Combien de métiers y a-t-il qui donnent aux travailleurs accès à autant de lieux différents ? Dans ma carrière j’ai également exercé dans l’observatoire de Paris (d’ordinaire accessible aux seuls chercheurs en astronomie), dans une centrale nucléaire (ne rentre pas qui veut), sur une base militaire (encore plus fermé au monde extérieur), dans un véhicule de combat blindé (incroyable mais vrai), dans un des plus grands aéroports d’Europe pour le vol inaugural de l’Airbus A380, dans les laboratoires de l’Institut Curie (il faut montrer pattes blanches), dans des vignobles de la Marne pour des dégustations de vin (attention au taux l’alcoolémie), à l’École nationale d’équitation de Saumur (à cheval sur l’excellence), dans un stade de football (ça marque), dans une brasserie d’Alsace (ça boit), dans une usine d’embouteillage d’eau minérale dans les Alpes (c’est plus sage comme boisson), dans une sucrerie de betteraves en Picardie, sur une chaîne de montage d’automobiles en Normandie, dans une cartonnerie du Limousin, dans une usine de produits chimiques du Rhône-Alpes, dans un château des Pays de la Loire, dans une abbaye du 14ème siècle des Yvelines, dans un site emblématique de Camargue dans le Languedoc-Roussillon, au Festival international de films de Cannes et dans quelques visites de patrimoine, allant des châteaux des ducs de Bourgogne à Dijon jusqu’au au Marais Potevin dans le Poitou-Charentes, en passant par le Mont St-Michel. Le plus souvent c’est pour des capitalistes (PDG de grandes entreprises et autres banquiers) mais il m’est également arrivé de travailler pour des ONG, des écologistes, des collectivités locales porteuses de projets innovants, des associations de solidarité internationale, pour la gauche politique, ainsi que pour le mouvement syndical.
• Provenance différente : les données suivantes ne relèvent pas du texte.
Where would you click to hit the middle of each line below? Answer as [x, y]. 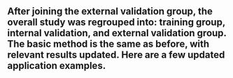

Comme on peut l’imaginer l’habillement n’est pas le même pour toutes les missions. Mais comme on dit l’habit ne fait pas le moine. Même si les interprètes (hommes) portent le plus souvent le costume cravate et leurs collègues femmes des tailleurs et autres robes de circonstance, on peut interpréter à la ferme, dans l’usine, dans un laboratoire, dans un amphithéâtre universitaire, sur un bateau, sur un champ de course, dans un stade, que ce soit à l’intérieur ou à l’extérieur. Et l’habillement n’est pas le même. Mais comme on ne peut pas juger un-e interprète par la couleur de sa cravate, par sa coiffure ou par son maquillage, l’importance est ailleurs. L’habillement, et plus généralement l’aspect physique de l’interprète, quel prétexte pour évaluer la qualité d’une prestation et quelle frivolité !

À travers ce petit récit j’espère que vous avez fait un bon voyage au pays des langues, au royaume des apparences, dans l’univers des faux semblants et à la contrée de vraies connaissances devant le miroir aux alouettes. La communication, c’est primordial, surtout lorsque la barrière linguistique se dresse comme obstacle entre homologues de nationalités différentes. Si l’interprétariat n’est pas un défilé de la mode, il a le mérite d’être un pont entre les langues et entre les cultures. À condition de ne pas laisser les considérations vestimentaires et autres niaiseries masquer l’essentiel : les sensibilités des uns et des autres posent déjà assez de difficultés entre gens d’un même pays. Alors pour ceux qui ne parlent même pas la langue de leurs interlocuteurs et qui viennent d’un milieu culturel différent, bonjour les dégâts pour les malentendus ! Il n’y a rien de telle que la communication dans le monde réelle des affaires, de la science, de la politique, de la diplomatie et de la culture. Bref, une chance que les interprètes soient là ! Aussi précaires que nous sommes avec notre statut professionnel changeant et avec nos revenus aléatoires, il paraît qu’on sert encore à quelque chose.